RE: Lazy Atheism?
June 18, 2024 at 12:14 am
(This post was last modified: June 18, 2024 at 12:18 am by Thumpalumpacus.)
(June 18, 2024 at 12:01 am)The Grand Nudger Wrote:(June 17, 2024 at 10:07 pm)Thumpalumpacus Wrote: Robert L. O'Connell in The Soul of the Sword (a history of human weaponry, writ short) suggests that the divide between farmers and herdsmen may be one source of organized warfare, in that the two groups were fighting over land, one to use that land for crops, the other for pasturage. It's only supposition, which he makes clear in the book, but I think it's an interesting thought.
When we frame the fable of Cain and Abel in that light, it sure looks allegorical ... but again, that's supposition, on my part this time.
It's less important that we frame it in that light as that the authors themselves chose to do so. It would not be the only way they communicated their values in the narrative. The prohibition against pork, the poly-blend clothe bit, and what would calcify into overt and exhaustively described ethnic replacement theory by the yahwist period are all variations on this same recognizable theme of internecine conflict. You could spill alot of ink..and alot of ink has already been spilled, observing the many ways in way the establishment myths of a given society do seem to speak to at least some of the starting conditions of that society as we can find them in the archeological record.

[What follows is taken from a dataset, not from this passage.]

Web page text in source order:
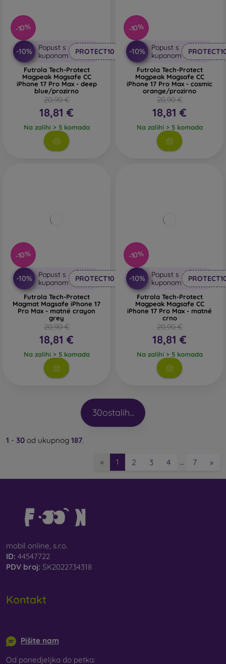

How we find a pre and post urban narrative in genesis..and a fairly accurate description of late bronze and early iron age warfare in judges and kings even though nothing else about the respective narratives seem to reflect any reality that can be found outside their pages. These observations are inevitably the first victims of any revision to apologoetic needs based of the ideological and historical differences between abrahamic subsects.
Sure, but we have every right to practice historiography -- such as it may be when dealing with a mythology -- in assessing why these myths took root.
TBH, I don't care what Abrahamics think of their own foundational myth, I'm more interested in why it took root, rather than some other story, and how that adhesion to mythos reflects what may have actually happened. In other words, what are the stories we tell ourselves to justify the shit we do, and why do those stories resonate with so many?
If you haven't read O'Connell's book mentioned above, I'd just say read it. It doesn't address the religious overtones we're talking about at all, but it's a deep dive into the psychology of human weaponry and useful for that on its own. It's worth the money imo.